ASSIGNMENT: Please retype exactly the lines from the one containing "Interestingly, In a" through the end of the records, leaving out the pictures.

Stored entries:
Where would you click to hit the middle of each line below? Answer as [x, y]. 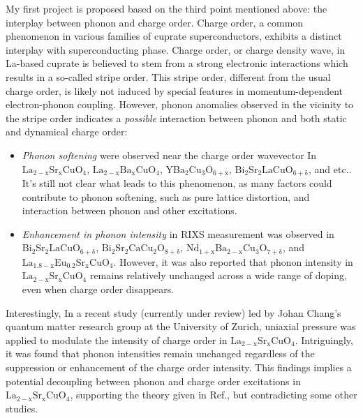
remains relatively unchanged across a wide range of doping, [218, 275]
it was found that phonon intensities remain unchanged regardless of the [160, 353]
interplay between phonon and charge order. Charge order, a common [155, 22]
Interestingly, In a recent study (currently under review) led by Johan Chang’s [173, 312]
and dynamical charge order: [67, 132]
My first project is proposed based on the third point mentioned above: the [166, 8]
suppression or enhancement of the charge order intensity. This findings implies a [179, 367]
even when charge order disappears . [98, 289]
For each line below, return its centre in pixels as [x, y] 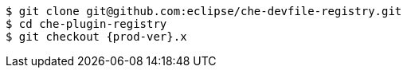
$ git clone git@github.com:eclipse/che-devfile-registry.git [204, 11]
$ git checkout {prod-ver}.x [96, 37]
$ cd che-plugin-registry [86, 24]
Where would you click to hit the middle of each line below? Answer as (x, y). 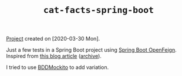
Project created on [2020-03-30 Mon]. (53, 39)
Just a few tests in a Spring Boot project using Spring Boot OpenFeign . (92, 50)
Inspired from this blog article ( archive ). (54, 56)
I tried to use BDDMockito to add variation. (58, 67)
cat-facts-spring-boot (99, 10)
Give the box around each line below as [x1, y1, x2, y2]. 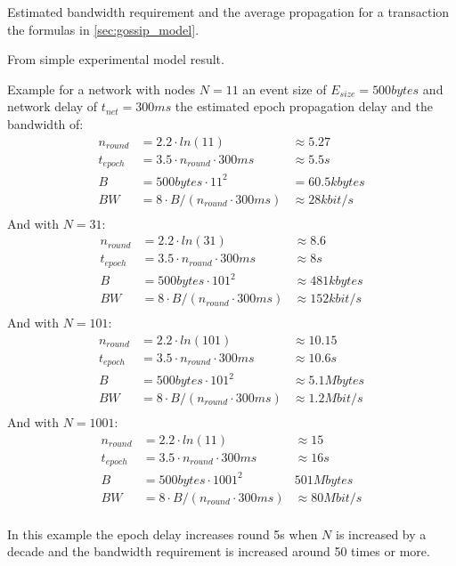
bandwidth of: [7, 114, 84, 133]
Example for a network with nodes [7, 79, 196, 98]
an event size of [242, 79, 327, 98]
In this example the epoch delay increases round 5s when [7, 524, 318, 543]
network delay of [7, 97, 98, 116]
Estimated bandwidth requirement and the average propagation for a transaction [7, 3, 450, 20]
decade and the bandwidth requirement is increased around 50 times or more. [7, 542, 430, 561]
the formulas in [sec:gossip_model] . [7, 20, 199, 38]

EXERCISE SOLUTION:
Interestingly, In a recent study (currently under review) led by Johan Chang’s [173, 312]
and dynamical charge order: [67, 132]
My first project is proposed based on the third point mentioned above: the [166, 8]
suppression or enhancement of the charge order intensity. This findings implies a [179, 367]
even when charge order disappears . [98, 289]
For each line below, return its centre in pixels as [x, y] 
$ git clone git@github.com:eclipse/che-devfile-registry.git [204, 11]
$ git checkout {prod-ver}.x [96, 37]
$ cd che-plugin-registry [86, 24]
Where would you click to hit the middle of each line below? Answer as (x, y). 
Project created on [2020-03-30 Mon]. (53, 39)
Just a few tests in a Spring Boot project using Spring Boot OpenFeign . (92, 50)
Inspired from this blog article ( archive ). (54, 56)
I tried to use BDDMockito to add variation. (58, 67)
cat-facts-spring-boot (99, 10)
Give the box around each line below as [x1, y1, x2, y2]. 
bandwidth of: [7, 114, 84, 133]
Example for a network with nodes [7, 79, 196, 98]
an event size of [242, 79, 327, 98]
In this example the epoch delay increases round 5s when [7, 524, 318, 543]
network delay of [7, 97, 98, 116]
Estimated bandwidth requirement and the average propagation for a transaction [7, 3, 450, 20]
decade and the bandwidth requirement is increased around 50 times or more. [7, 542, 430, 561]
the formulas in [sec:gossip_model] . [7, 20, 199, 38]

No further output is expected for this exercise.